Share your dilemmas and get honest opinions from other Mumsnetters.

To think it's a bit shit to do this or am I over sensitive ATM?

31 replies

unsurevalentine · 28/04/2011 13:17

Good friends invited me and my DC?s to stay this weekend, many months ago.
To watch the Royal Wedding etc etc.. My OH is away for a long time with
the forces. I am really struggling with this atm and am trying to keep as
busy as possible and turned down several other invites after I accepted
their invitation. Kids are really excited about going.

Had a phone msge today saying that basically they have had loads of other
friends saying in the past few weeks and would like a quiet weekend and
would we mind not coming. I said while I understand the kids would be
really disappointed and it would have been good to have the heads up a few
days ago so I could have arranged to do something else (as now all other
friends have made plans and we will spend the next 4 days alone.

AIBU and a bit over sensitive to feel this is really selfish and to feel
really upset and disappointed and down about having yet another long
weekend on my own?

OP posts:
BeakerTheMuppetMuppet · 28/04/2011 13:20

That's pretty shit of them to let you know at the last minute, but I think you're prob a bit sensitive about this too.

Call them back, to say how sorry you are that they've been inundated with guests, and let them know you were looking forwards to it, maybe invite them over for a day or two?

LadyInTheRadiat0r · 28/04/2011 13:20

This reply has been deleted

Message withdrawn at poster's request.

Sarsaparilllla · 28/04/2011 13:21

Aw, yes that is really a bit shit :(

Could you go back to the people who's invitaitons you previously turned down and see if you can still meet up, even if they have plans you could join in?

Groovee · 28/04/2011 13:22

I'd be upset if that happened to me. YANBU they are being Unreasonable.

ChippingInLovesEasterEggs · 28/04/2011 13:26

YANBU - that would be a shitty thing to do if your DH was here, let alone when he's not. Not to mention the fact that I'd never find having friends come and stay 'too much' - (inlaws on the other hand Hmm).

Definitely do a 'call around' to see what others are up to - I'm sure none of them would mind you joining in now you are at a loose end and I'm sure they'd all be upset to find out afterwards you had just stayed at home! Don't be a silly, give them a call!

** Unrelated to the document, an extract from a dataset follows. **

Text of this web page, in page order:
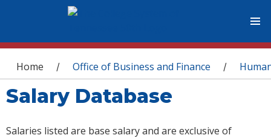
You are here
Home / Office of Business and Finance /
Salary Database
Salaries listed are base salary and are exclusive of

mouseanon · 28/04/2011 13:31

YANBU, that's a bit mean. I must admit there have been times we've had guests when I've felt like I'd really rather not just then but you just get on with it don't you. It's really rude to just cancel. Usually it ends up being enjoyable anyway. I hope you find something else to do, I'd call back the other invites too.

oranges · 28/04/2011 13:31

that is a bit crappy but agree you should call round and go somewhere else.

squeakytoy · 28/04/2011 13:33

You are not being unreasonable to be a bit upset and feel let down, but it could be that there is more to their reason for cancelling (ie, a big argument, ill health) that they dont want to go into the details of at the moment, and the are trying to be vague.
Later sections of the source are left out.